> _Dataset entries_:
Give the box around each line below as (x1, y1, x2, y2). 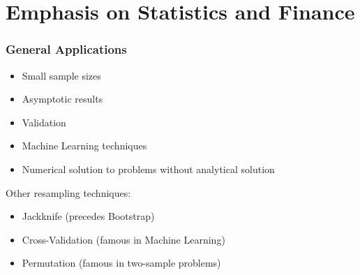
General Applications (6, 40, 127, 58)
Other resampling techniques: (6, 185, 131, 200)
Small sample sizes (22, 68, 101, 82)
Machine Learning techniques (22, 138, 147, 153)
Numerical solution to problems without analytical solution (22, 161, 275, 176)
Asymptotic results (22, 91, 103, 106)
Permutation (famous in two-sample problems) (22, 255, 221, 270)
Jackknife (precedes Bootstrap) (22, 209, 155, 223)

> _Work required_: Could you retype exactly the lines above, starting at the line that contains "General Applications (6, 40, 127, 58)" and ending at the line that contains "Numerical solution to", and nothing more?

> _Answer to this task_:
General Applications (6, 40, 127, 58)
Other resampling techniques: (6, 185, 131, 200)
Small sample sizes (22, 68, 101, 82)
Machine Learning techniques (22, 138, 147, 153)
Numerical solution to problems without analytical solution (22, 161, 275, 176)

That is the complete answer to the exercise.